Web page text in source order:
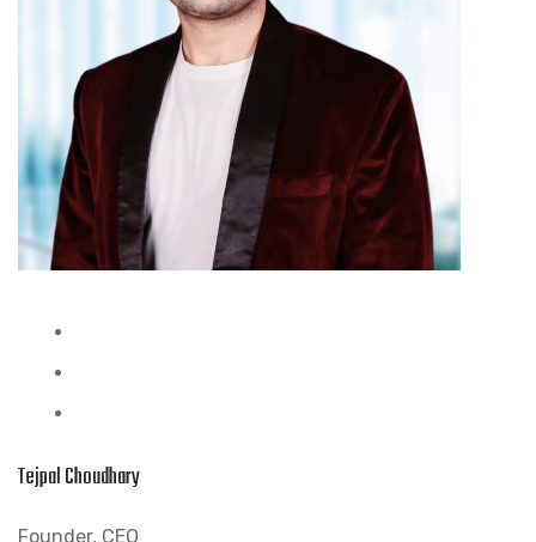
Tejpal Choudhary
Founder, CEO
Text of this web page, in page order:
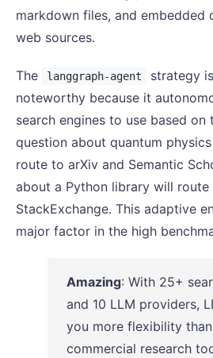
markdown files, and embedded
web sources.
The langgraph-agent
strategy
noteworthy because it
search engines to use based on
question about quantum
route to arXiv and Semantic
about a Python library will
StackExchange. This adaptive
major factor in the high
Amazing: With 25+
and 10 LLM providers,
you more flexibility
commercial research
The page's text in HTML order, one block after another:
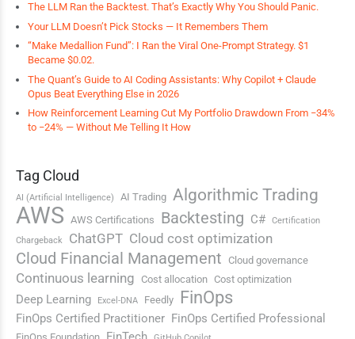
The LLM Ran the Backtest. That’s Exactly Why You Should Panic.
Your LLM Doesn’t Pick Stocks — It Remembers Them
“Make Medallion Fund”: I Ran the Viral One-Prompt Strategy. $1
Became $0.02.
The Quant’s Guide to AI Coding Assistants: Why Copilot + Claude
Opus Beat Everything Else in 2026
How Reinforcement Learning Cut My Portfolio Drawdown From −34%
to −24% — Without Me Telling It How
Tag Cloud
AI (Artificial Intelligence) AI Trading Algorithmic Trading
AWS AWS Certifications Backtesting C#
Certification
Chargeback
ChatGPT Cloud cost optimization
Cloud Financial Management Cloud governance
Continuous learning Cost allocation Cost optimization
Deep Learning Excel-DNA Feedly FinOps
FinOps Certified Practitioner FinOps Certified Professional

▶ Work order
Pictures aside, write out verbatim every line from the first line of the material through the line holding "StackExchange. This adaptive".

▶ Answer section
Web page text in source order:
Tejpal Choudhary
Founder, CEO
Text of this web page, in page order:
markdown files, and embedded
web sources.
The langgraph-agent
strategy
noteworthy because it
search engines to use based on
question about quantum
route to arXiv and Semantic
about a Python library will
StackExchange. This adaptive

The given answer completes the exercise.